# NfS Shift stürzt ständig ab!!!



## maurice (18. September 2009)

*NfS Shift stürzt ständig ab!!!*

Hi Leute,

vielleicht könnt Ihr mir ja weiter helfen? BITTE!!!!!!


Folgendes: 
Hab mir gestern Shift gekauft Installiert und bis Level 2 gespielt (sind so ca.14 Rennen wenn mich nicht alles täuscht, aber egal).
Dann meinen PC ganz normal abgeschalten und heia gegangen.

Jetzt nach der Arbeit heimgekommen PC, ganz normal, hochgefahren Spiel, ganz normal, gestarte aber sobald ich am fahren bin so nach  ca. 2-3 Sekunden stürzt es ab und Vista sagt mir nur Fehler! Also ich meine genau sagt es so was wie: Unerwarteter Fehler und Programm muss geschloßen werden!


So und jetzt meine Frage WIE SO!!!!!



Bitte um Hilfe!


PS: eine neuinstallation des Spiels bringt garnix hab ich nämlich schon gemacht!


----------



## Hardcoreentertaiment (18. September 2009)

*AW: NfS Shift stürzt ständig ab!!!*

weil ea wieder ******** gebastelt hat!

ich hasse es das die software neuerdings vom kunden getestet werden muss! - solche hersteller gehören in milliardenhöhe verklagt!!!

ich habe genau dasselbe problem!- sauerei!!!


----------



## Lexx (18. September 2009)

*AW: NfS Shift stürzt ständig ab!!!*



Hardcoreentertaiment schrieb:


> daß software neuerdings vom kunden getestet werden muss!


neuerdings.. ?
das war schon immer so..


----------



## maurice (18. September 2009)

*AW: NfS Shift stürzt ständig ab!!!*

Ja und kann ich jetzt irgend was an den Einstellungen verändern das es funzt

oder 

muss ich jetzt warten bis in ca. 4 Wochen der erste Patch raus kommt???


----------



## Hardcoreentertaiment (18. September 2009)

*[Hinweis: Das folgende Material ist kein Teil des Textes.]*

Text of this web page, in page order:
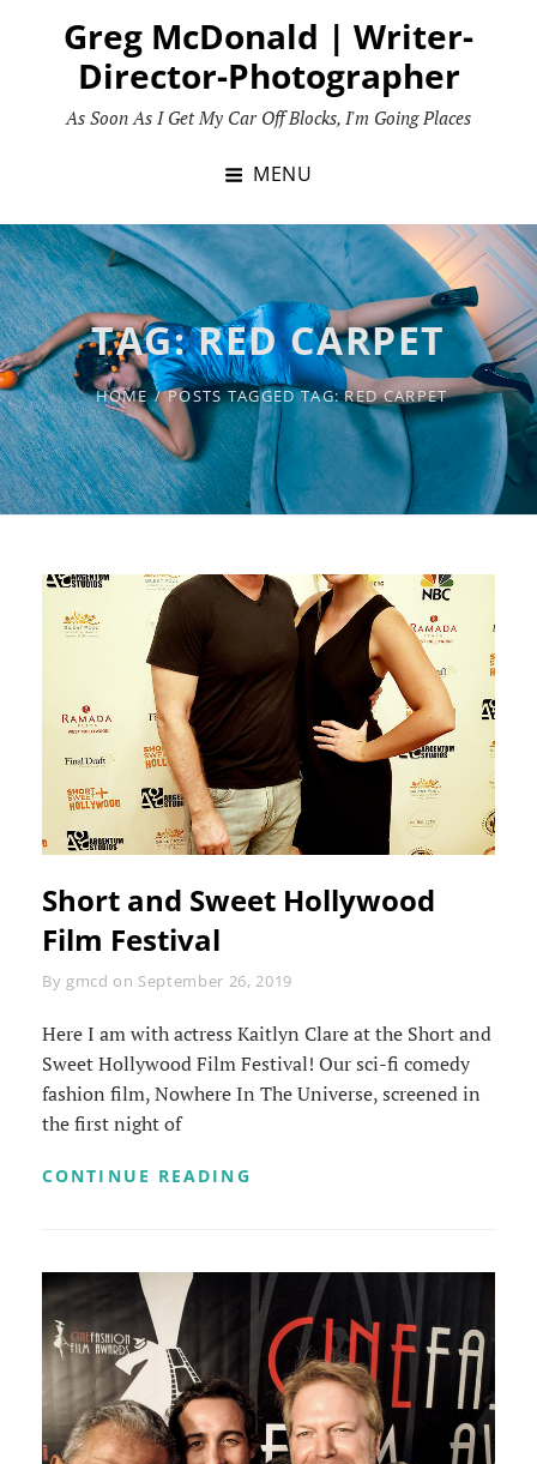
Greg McDonald | Writer-
Director-Photographer
As Soon As I Get My Car Off Blocks, I'm Going Places
MENU
TAG:RED CARPET
HOME / POSTS TAGGEDTAG:RED CARPET
Short and Sweet Hollywood
Film Festival
By Byline
gmcd on September 26, 2019
Here I am with actress Kaitlyn Clare at the Short and
Sweet Hollywood Film Festival! Our sci-fi comedy
fashion film, Nowhere In The Universe, screened in
the first night of
CONTINUE READING
FESTIVAL
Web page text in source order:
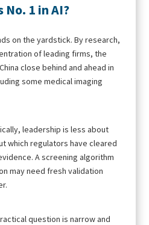
No. 1 in AI?
on the yardstick. By research,
of leading firms, the
close behind and ahead in
some medical imaging
leadership is less about
which regulators have cleared
A screening algorithm
may need fresh validation
question is narrow and
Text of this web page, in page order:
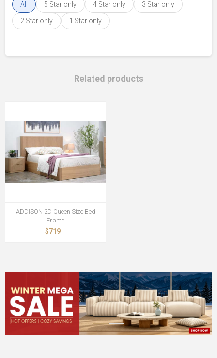
All 5 Star only 4 Star only 3 Star only
2 Star only 1 Star only
Related products
ADDISON 2D Queen Size Bed
Frame
$719
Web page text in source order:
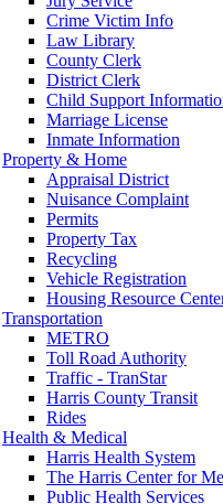
Crime Victim Info
Law Library
County Clerk
District Clerk
Child Support
Marriage License
Inmate Information
Property & Home
Appraisal District
Nuisance Complaint
Permits
Property Tax
Recycling
Vehicle Registration
Housing Resource
Transportation
METRO
Toll Road Authority
Traffic - TranStar
Harris County Transit
Rides
Health & Medical
Harris Health System
The Harris Center for
Public Health Services
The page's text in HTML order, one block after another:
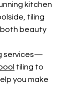
kitchen
tiling
beauty
services—
tiling to
you make
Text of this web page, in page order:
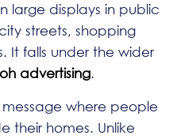
large displays in public
streets, shopping
It falls under the wider
advertising.
message where people
their homes. Unlike
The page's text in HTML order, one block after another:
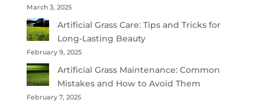
March 3, 2025
Artificial Grass Care: Tips and Tricks for
Long-Lasting Beauty
February 9, 2025
Artificial Grass Maintenance: Common
Mistakes and How to Avoid Them
February 7, 2025
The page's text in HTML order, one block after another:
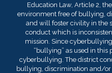
Education Law, Article 2,
environment free of bullying,
and will foster civility in the
conduct which is
mission. Since
“bullying” as used in
cyberbullying. The district
bullying, discrimination and/or
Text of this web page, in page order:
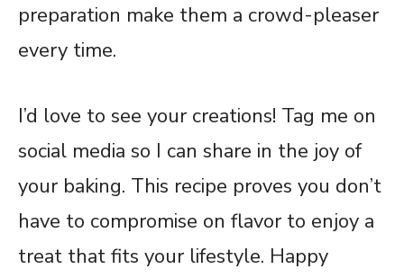
preparation make them a crowd-pleaser
every time.
I’d love to see your creations! Tag me on
social media so I can share in the joy of
your baking. This recipe proves you don’t
have to compromise on flavor to enjoy a
treat that fits your lifestyle. Happy
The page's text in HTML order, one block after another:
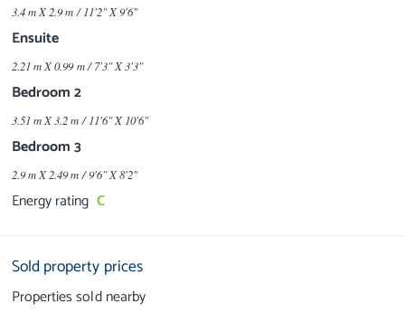
3.4 m X 2.9 m / 11'2" X 9'6"
Ensuite
2.21 m X 0.99 m / 7'3" X 3'3"
Bedroom 2
3.51 m X 3.2 m / 11'6" X 10'6"
Bedroom 3
2.9 m X 2.49 m / 9'6" X 8'2"
Energy rating C
Sold property prices
Properties sold nearby
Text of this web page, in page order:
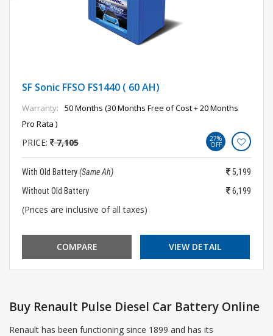
SF Sonic FFSO FS1440 ( 60 AH)
Warranty:
50 Months (30 Months Free of Cost + 20 Months
Pro Rata )
PRICE: 7,105 27%
OFF
With Old Battery(Same Ah)
5,199
Without Old Battery
6,199
(Prices are inclusive of all taxes)
COMPARE VIEW DETAIL
Buy Renault Pulse Diesel Car Battery Online
Renault has been functioning since 1899 and has its
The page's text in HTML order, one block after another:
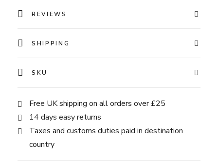
REVIEWS
SHIPPING
SKU
Free UK shipping on all orders over £25
14 days easy returns
Taxes and customs duties paid in destination
country
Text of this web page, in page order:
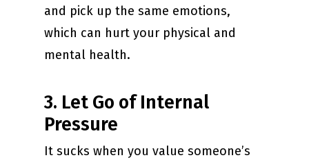
and pick up the same emotions,
which can hurt your physical and
mental health.
3. Let Go of Internal
Pressure
It sucks when you value someone’s
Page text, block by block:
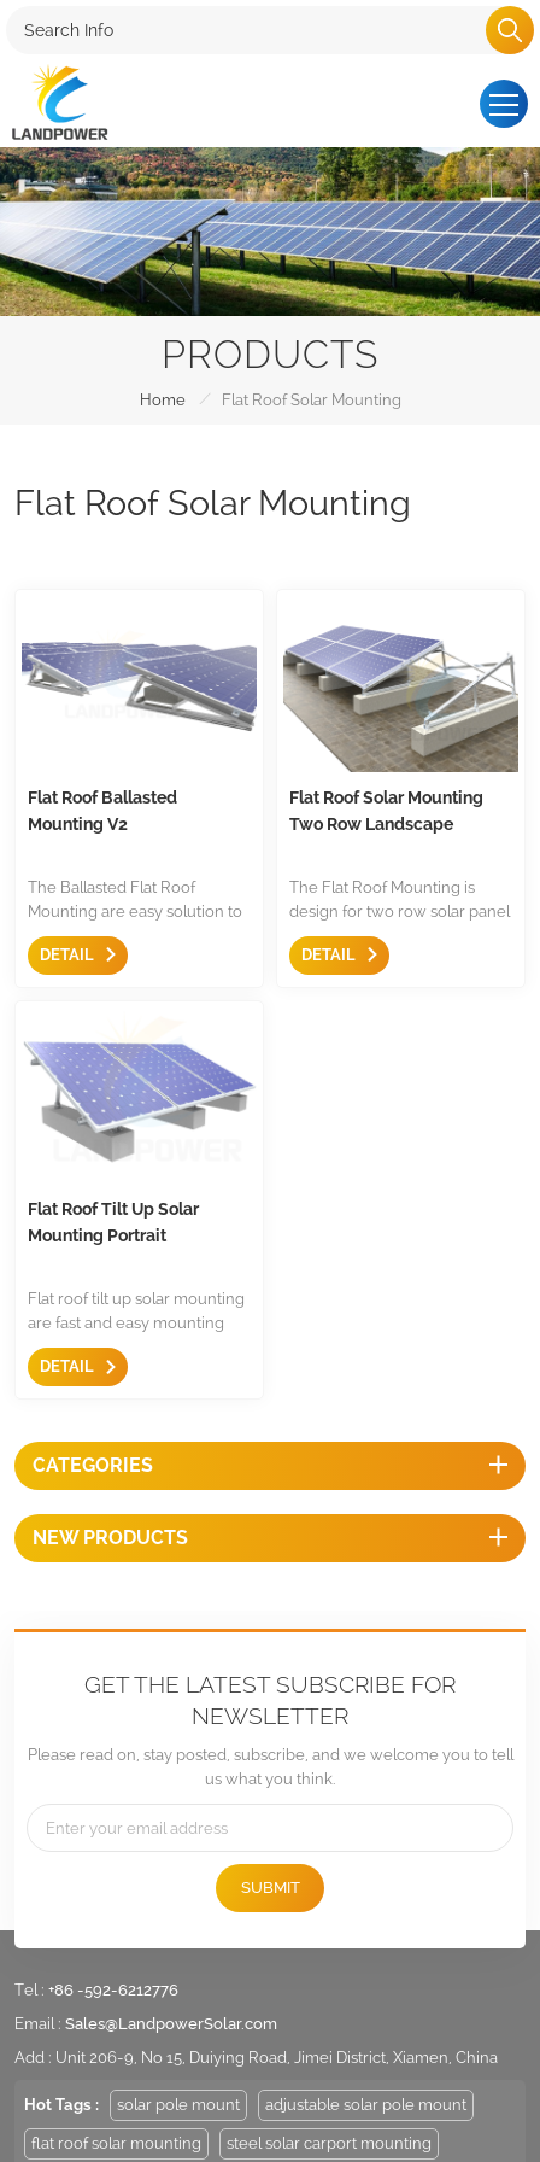
PRODUCTS
Home / Flat Roof Solar Mounting
Flat Roof Solar Mounting
Flat Roof Ballasted
Mounting V2
The Ballasted Flat Roof
Mounting are easy solution to
mount the panel,with anti-
slide design,pre-assembled
DETAIL
Flat Roof Solar Mounting
Two Row Landscape
The Flat Roof Mounting is
design for two row solar panel
installation on flat roof,the are
with triangle and mid
DETAIL
Flat Roof Tilt Up Solar
Mounting Portrait
Flat roof tilt up solar mounting
are fast and easy mounting
solution for flat roof,with few
standardized items,and tilt
DETAIL
CATEGORIES
NEW PRODUCTS
GET THE LATEST SUBSCRIBE FOR
NEWSLETTER
Please read on, stay posted, subscribe, and we welcome you to tell
us what you think.
SUBMIT
Tel : +86 -592-6212776
Email : Sales@LandpowerSolar.com
Add : Unit 206-9, No 15, Duiying Road, Jimei District, Xiamen, China
Hot Tags : solar pole mount adjustable solar pole mount
flat roof solar mounting steel solar carport mounting
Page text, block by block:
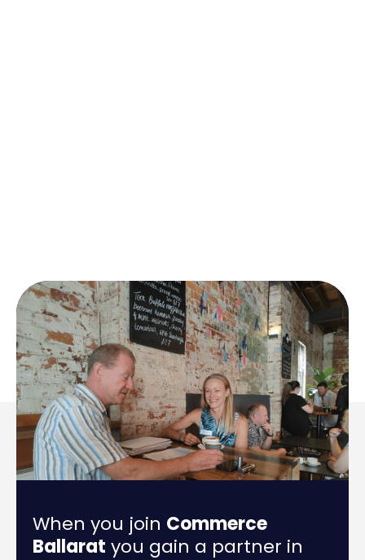
When you join Commerce
Ballarat you gain a partner in
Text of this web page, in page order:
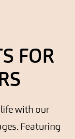
FOR
with our
Featuring
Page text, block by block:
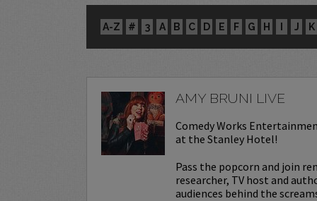
A-Z # 3 A B C D E F G H I J K
AMY BRUNI LIVE
Comedy Works
at the Stanley Hotel!
Pass the popcorn and join
researcher, TV host and
audiences behind the
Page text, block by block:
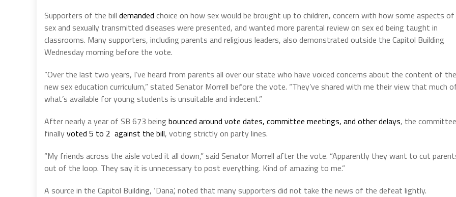
Supporters of the bill demanded choice on how sex would be brought up to children, concern with how some aspects of
sex and sexually transmitted diseases were presented, and wanted more parental review on sex ed being taught in
classrooms. Many supporters, including parents and religious leaders, also demonstrated outside the Capitol Building
Wednesday morning before the vote.
“Over the last two years, I’ve heard from parents all over our state who have voiced concerns about the content of the
new sex education curriculum,” stated Senator Morrell before the vote. “They’ve shared with me their view that much
what’s available for young students is unsuitable and indecent.”
After nearly a year of SB 673 being bounced around vote dates, committee meetings, and other delays, the committee
finallyvoted 5 to 2 against the bill, voting strictly on party lines.
“My friends across the aisle voted it all down,” said Senator Morrell after the vote. “Apparently they want to cut
out of the loop. They say it is unnecessary to post everything. Kind of amazing to me.”
A source in the Capitol Building, ‘Dana’, noted that many supporters did not take the news of the defeat lightly.
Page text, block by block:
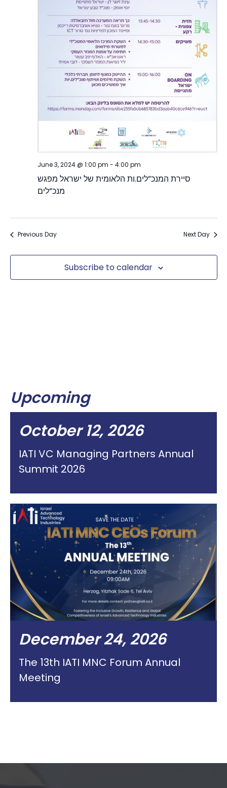
June 3, 2024 @ 1:00 pm - 4:00 pm
סיירת המנכ”לים.ות הלאומית של ישראל מפגש
מנכ”לים
Previous Day Next Day
Subscribe to calendar
Upcoming
October 12, 2026
IATI VC Managing Partners Annual
Summit 2026
December 24, 2026
The 13th IATI MNC Forum Annual
Meeting
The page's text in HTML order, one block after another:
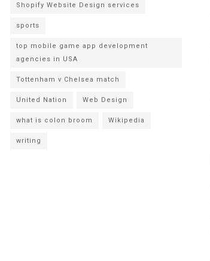
Shopify Website Design services
sports
top mobile game app development
agencies in USA
Tottenham v Chelsea match
United Nation Web Design
what is colon broom Wikipedia
writing
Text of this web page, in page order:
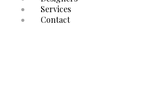
Services
Contact
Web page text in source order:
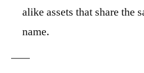
alike assets that share the
name.

*AW: NfS Shift stürzt ständig ab!!!*

omg

geht einfach: graficsconfig.xml löschen  eigene dateien/NFS SHIFT


----------



## maurice (18. September 2009)

*AW: NfS Shift stürzt ständig ab!!!*

Geht noch einfacher!

Darfst nur die Schattenqualität nicht verändern, so einfach last den Regler auf Mittel und man kann Fahren!!!

Hab ich aus einem anderen Forum, leider


----------



## Hardcoreentertaiment (19. September 2009)

*AW: NfS Shift stürzt ständig ab!!!*

vielen dank - jetzt bin ich glücklich


----------



## Doney (4. Oktober 2009)

*AW: NfS Shift stürzt ständig ab!!!*

ich hasse Es!!!

ich hab nur probleme mit shift

1. ich hab kein vollbild!!!
2. ständig hält das spiel an (keine rückmeldung) und macht dann nach ner weile weiter
3. schon nach dem ersten rennen lädt das spiel ins unendliche... habs ne stunde laden lassen, dann hatt ich kein bock mehr

warum hat der mist soviele probs beim laden

PS: hab win7 RC und shift 1.01


----------



## Professor Frink (4. Oktober 2009)

*AW: NfS Shift stürzt ständig ab!!!*

hmm komisch, ich hab auch win7 rc und es funzt tadellos, is allerdings aus England das Spiel.


----------



## Doney (4. Oktober 2009)

*AW: NfS Shift stürzt ständig ab!!!*

warum hängt das beim laden ständig... hat das spiel eventuell probleme damit, dass es auf D: installiert is und das system auf C: 

ach k.A sch**ß electronic arts... un dafür wolln die geld haben... ich hasse es... kein wunder dass sich jeder zweite das spiel illegal zieht!!!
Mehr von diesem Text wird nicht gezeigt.